(Data extracted from a collection)
-*-*-

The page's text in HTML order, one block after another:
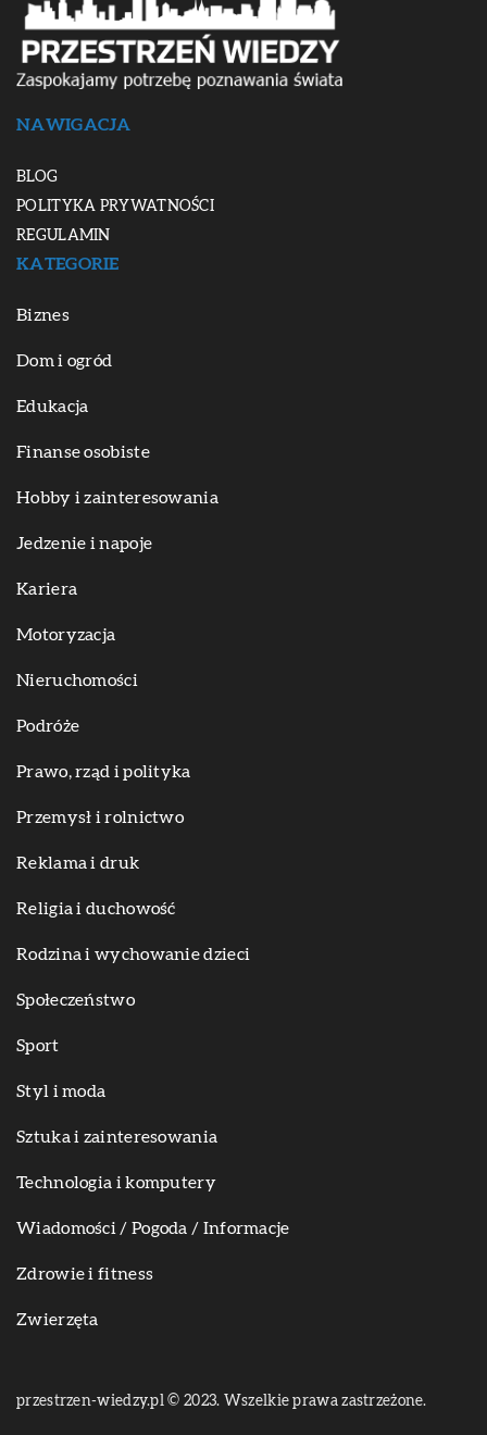
NAWIGACJA
BLOG
POLITYKA PRYWATNOŚCI
REGULAMIN
KATEGORIE
Biznes
Dom i ogród
Edukacja
Finanse osobiste
Hobby i zainteresowania
Jedzenie i napoje
Kariera
Motoryzacja
Nieruchomości
Podróże
Prawo, rząd i polityka
Przemysł i rolnictwo
Reklama i druk
Religia i duchowość
Rodzina i wychowanie dzieci
Społeczeństwo
Sport
Styl i moda
Sztuka i zainteresowania
Technologia i komputery
Wiadomości / Pogoda / Informacje
Zdrowie i fitness
Zwierzęta
przestrzen-wiedzy.pl © 2023. Wszelkie prawa zastrzeżone.

-*-*-

* INSTRUCTIONS FOR THE TASK:
Every entry above should come back exactly as written, except for its pictures.

* WRITTEN SOLUTION:
The page's text in HTML order, one block after another:
NAWIGACJA
BLOG
POLITYKA PRYWATNOŚCI
REGULAMIN
KATEGORIE
Biznes
Dom i ogród
Edukacja
Finanse osobiste
Hobby i zainteresowania
Jedzenie i napoje
Kariera
Motoryzacja
Nieruchomości
Podróże
Prawo, rząd i polityka
Przemysł i rolnictwo
Reklama i druk
Religia i duchowość
Rodzina i wychowanie dzieci
Społeczeństwo
Sport
Styl i moda
Sztuka i zainteresowania
Technologia i komputery
Wiadomości / Pogoda / Informacje
Zdrowie i fitness
Zwierzęta
przestrzen-wiedzy.pl © 2023. Wszelkie prawa zastrzeżone.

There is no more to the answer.